▶ BRIEF: Your result should be the lines holding the word "Give", copied from the entries below.

** AVAILABLE RECORDS follows **

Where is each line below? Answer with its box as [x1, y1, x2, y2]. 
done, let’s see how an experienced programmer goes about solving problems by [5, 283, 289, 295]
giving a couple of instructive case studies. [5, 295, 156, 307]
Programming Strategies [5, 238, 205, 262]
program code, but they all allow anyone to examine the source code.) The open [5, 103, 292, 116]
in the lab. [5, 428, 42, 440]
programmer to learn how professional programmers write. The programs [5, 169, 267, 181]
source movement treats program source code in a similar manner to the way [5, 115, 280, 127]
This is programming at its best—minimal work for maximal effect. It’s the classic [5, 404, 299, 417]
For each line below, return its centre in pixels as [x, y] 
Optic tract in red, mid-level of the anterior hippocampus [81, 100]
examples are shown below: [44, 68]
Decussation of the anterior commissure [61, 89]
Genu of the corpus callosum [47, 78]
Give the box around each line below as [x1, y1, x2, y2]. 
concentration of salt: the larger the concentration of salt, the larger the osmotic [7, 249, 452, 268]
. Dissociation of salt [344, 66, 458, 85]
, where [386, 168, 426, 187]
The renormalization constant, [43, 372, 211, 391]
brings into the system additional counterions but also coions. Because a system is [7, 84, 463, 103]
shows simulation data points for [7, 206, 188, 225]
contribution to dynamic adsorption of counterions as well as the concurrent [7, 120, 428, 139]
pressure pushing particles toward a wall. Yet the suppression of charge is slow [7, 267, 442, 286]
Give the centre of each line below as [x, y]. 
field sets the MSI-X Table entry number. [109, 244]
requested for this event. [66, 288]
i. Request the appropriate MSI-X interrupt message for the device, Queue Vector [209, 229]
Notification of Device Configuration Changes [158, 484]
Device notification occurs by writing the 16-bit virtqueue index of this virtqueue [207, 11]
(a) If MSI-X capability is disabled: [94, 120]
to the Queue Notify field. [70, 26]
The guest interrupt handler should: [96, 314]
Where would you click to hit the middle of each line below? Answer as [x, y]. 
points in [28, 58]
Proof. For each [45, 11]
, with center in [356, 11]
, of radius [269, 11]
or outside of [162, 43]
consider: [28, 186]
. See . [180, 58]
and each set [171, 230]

** End of AVAILABLE RECORDS **

▶ ANSWER BELOW:
Give the box around each line below as [x1, y1, x2, y2]. 
Give the centre of each line below as [x, y]. 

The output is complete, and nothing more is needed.